19. ve 20. yüzyılın emperyal ülkelerinde ciddi yapısal ekonomik sorunlar var.
II. Dünya Savaşı sonrasında uluslararası para sistemini ABD ve İngiltere kurmuştu.
1944 yılında 44 kapitalist ülke Bretton Woods sistemini kuran anlaşmayı imzalamışlar ve Doğu Bloku ülkeleri bu anlaşma yapılırken dışlanmıştı.
Rezerv para sahibi ülke gelişigüzel para basamaz
Sabit kur sistemine dayalı bu sistemde ABD Doları kilit paraydı ve sistem, ABD’nin karşılığında altın rezervi tutarak dolar basması üzerine kuruluydu. Diğer ulusal paralar dolara, dolar da altına bağlanmıştı. Ancak 1960’lı yıllarda dünya ekonomisi bir “altın çağ” yaşadı ve çok hızlı büyüdü. Büyümeye bağlı olarak artan dolar talebini ABD tıpkı 2000 – 2008 yılları arasında olduğu gibi ticaret açığı vererek karşıladı. Daha sonra altın ikincil piyasada daha yüksek bedelle alınıp satılmaya başladı ve 1971 yılında Nixon, doların altına konvertibilitesine son verdi ve sistem çöktü.
1980 yılında yine ABD tarafından yeni bir sistem kuruldu. Buna “Vaşington konsensusu” dendi. Bu sistemde de ABD Doları kilit paraydı. Esnek kur sistemine dayalı bu yeni sistem, yine dünya ekonomisinin hızlı büyüdüğü 8 yıllık bir sürede ABD’nin ticaret açığı vererek dolar talebini karşılaması nedeniyle tökezledi ve bizce sona erdi.
Dünya artık tek donör ülke ve tek rezerv parayı kaldıramıyor.
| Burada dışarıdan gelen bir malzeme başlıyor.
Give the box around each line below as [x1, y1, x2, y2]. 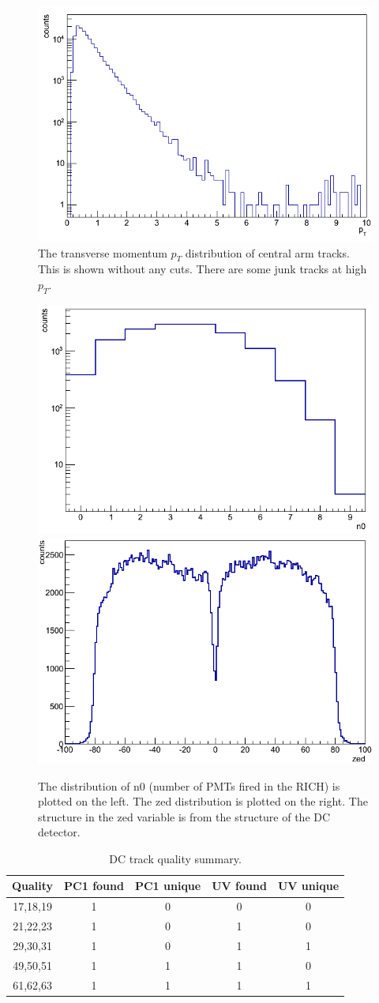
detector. [38, 824, 81, 840]
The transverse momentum [38, 244, 167, 261]
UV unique [277, 877, 340, 894]
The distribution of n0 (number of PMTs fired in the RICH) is [38, 777, 340, 794]
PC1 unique [134, 877, 201, 894]
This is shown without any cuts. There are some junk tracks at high [38, 261, 367, 277]
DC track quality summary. [109, 850, 242, 866]
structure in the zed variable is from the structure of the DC [38, 808, 331, 825]
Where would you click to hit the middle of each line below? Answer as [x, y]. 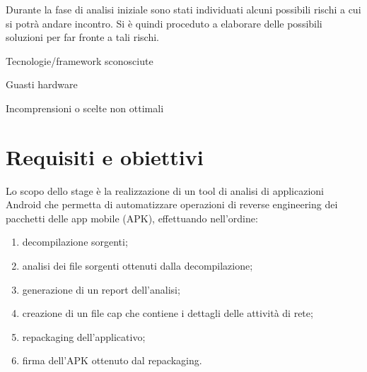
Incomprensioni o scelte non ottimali [85, 108]
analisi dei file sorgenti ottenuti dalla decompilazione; [138, 266]
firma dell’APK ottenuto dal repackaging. [112, 360]
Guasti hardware [42, 84]
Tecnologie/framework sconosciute [80, 60]
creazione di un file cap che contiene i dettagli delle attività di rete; [168, 313]
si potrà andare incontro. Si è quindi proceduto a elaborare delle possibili [164, 23]
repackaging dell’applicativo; [84, 336]
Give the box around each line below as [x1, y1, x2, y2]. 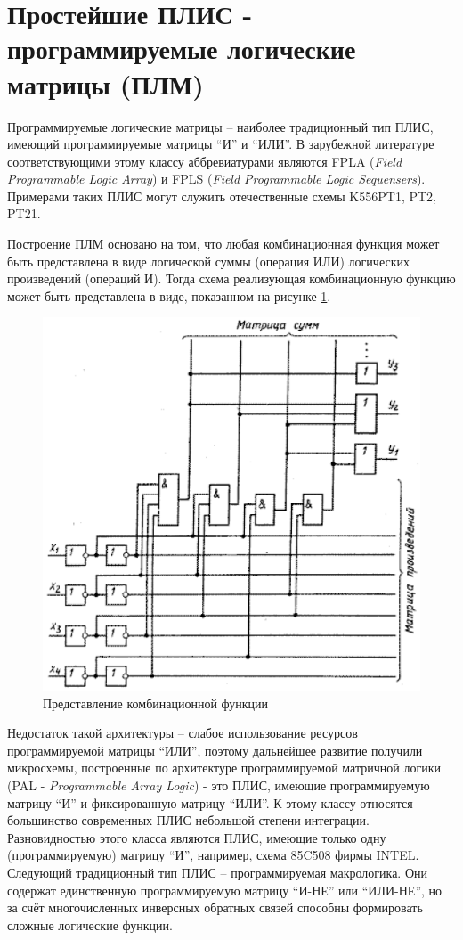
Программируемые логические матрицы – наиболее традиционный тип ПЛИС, [7, 117, 434, 135]
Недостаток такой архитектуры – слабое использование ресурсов [7, 723, 358, 742]
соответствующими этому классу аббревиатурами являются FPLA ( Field [7, 151, 402, 170]
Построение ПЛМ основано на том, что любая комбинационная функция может [7, 234, 440, 253]
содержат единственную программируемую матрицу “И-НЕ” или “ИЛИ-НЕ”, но [7, 880, 443, 899]
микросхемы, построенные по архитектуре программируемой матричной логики [7, 758, 441, 777]
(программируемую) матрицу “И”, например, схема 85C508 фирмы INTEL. [7, 846, 419, 864]
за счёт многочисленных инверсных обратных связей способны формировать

Bu konuda artık herkes hemfikir. Çünkü Doğu Bloku da giderek küreselleşen kapitalist dünyaya entegre oldu. Artık dünyada çok daha fazla tüketici var.
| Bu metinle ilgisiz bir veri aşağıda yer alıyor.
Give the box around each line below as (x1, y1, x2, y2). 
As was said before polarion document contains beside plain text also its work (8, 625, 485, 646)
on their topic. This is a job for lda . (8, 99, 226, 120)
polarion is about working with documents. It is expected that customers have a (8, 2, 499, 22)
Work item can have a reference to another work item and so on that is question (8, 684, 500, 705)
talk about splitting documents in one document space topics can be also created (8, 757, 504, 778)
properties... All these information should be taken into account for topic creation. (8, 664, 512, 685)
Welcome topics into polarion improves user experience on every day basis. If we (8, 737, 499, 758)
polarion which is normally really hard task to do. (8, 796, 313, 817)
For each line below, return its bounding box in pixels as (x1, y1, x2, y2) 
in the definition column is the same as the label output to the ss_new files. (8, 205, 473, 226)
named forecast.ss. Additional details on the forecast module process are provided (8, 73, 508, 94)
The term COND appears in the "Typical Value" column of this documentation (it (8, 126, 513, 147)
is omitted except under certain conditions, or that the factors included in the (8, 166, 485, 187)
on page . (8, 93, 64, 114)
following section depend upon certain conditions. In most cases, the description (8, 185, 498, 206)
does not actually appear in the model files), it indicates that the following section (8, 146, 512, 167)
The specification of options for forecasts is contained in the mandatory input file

Gerçekten de dolara dayalı uluslararası parasal sitem bir Soğuk Savaş dönemi ürünü. Değişmek zorunda. ABD liderliği bırakmaya hiç niyetli değil. Bakın 2011 bütçesinde savunma harcamalarında kısıtlama yapmıyorlar. Dahası, ABD para basarak ihracata dayalı olarak büyümek istiyor.
Dikkat: İlk iki sistemde ABD tüketiciydi! Ben illa da ihracat yapacağım, bana da piyasalarınızı açık demiyordu. Şimdiyse açıkça diyor. Hatta RE-BALANCING lazım diye bastırıyor. Bakın aşağıdaki ifade G20 Seul zirve deklarasyonundan:
“Bazılarımız işszilikle mücadele eder ve çok yavaş toparlanırken diğer bazılarımız daha hızlı büyüyor. Eşitsiz büyüme ve dengesizliklerin artması küresel çözümler yerine koordine olmayan aksiyonlara davetiye çıkarıyor. Koordine olmayan politika aksiyonları sadece daha kötü sonuçlara yol açacak!”
Halbuki Toronto zirvesinde ne kararlar alınmıştı? 2013 yılına kadar herkes ülke borçlarının GYİH’ye oranlarını yüde 50 azaltacaktı!..
ABD şimdi ne diyor? “Bunu yapmayacağım ve parasal genişlemeye devam edeceğim” diyor...
Ben de ihracata dayalı büyeceğim diyerek dünya lideri olunamaz
ABD Bretton Woods sistemi ve Vaşington konsensusu döneminde doların değerli olmasından rahatsız değildi. Oysa şimdi tasarruf yapmak istiyor. Bunun için daha çok dış piyasaya mal satması lazım. Çünkü ABD’de hane halkı tasarruf yapınca ekonomi büyüyemiyor. Sistem bu nedenle yapısal dönüşüm geçirmek zorunda. O nedenle “ABD’nin liderliği tehlikede” diyoruz. O nedenle “ABD’nin ülke notu artık AAA olarak kalamaz, o nedenle ABD de temerrüt primi ödemek zorunda kalacak ve o nedenle ABD’linin de daha yüksek faiz oranlarıyla yaşamaya razı olması gerekecek” diyoruz.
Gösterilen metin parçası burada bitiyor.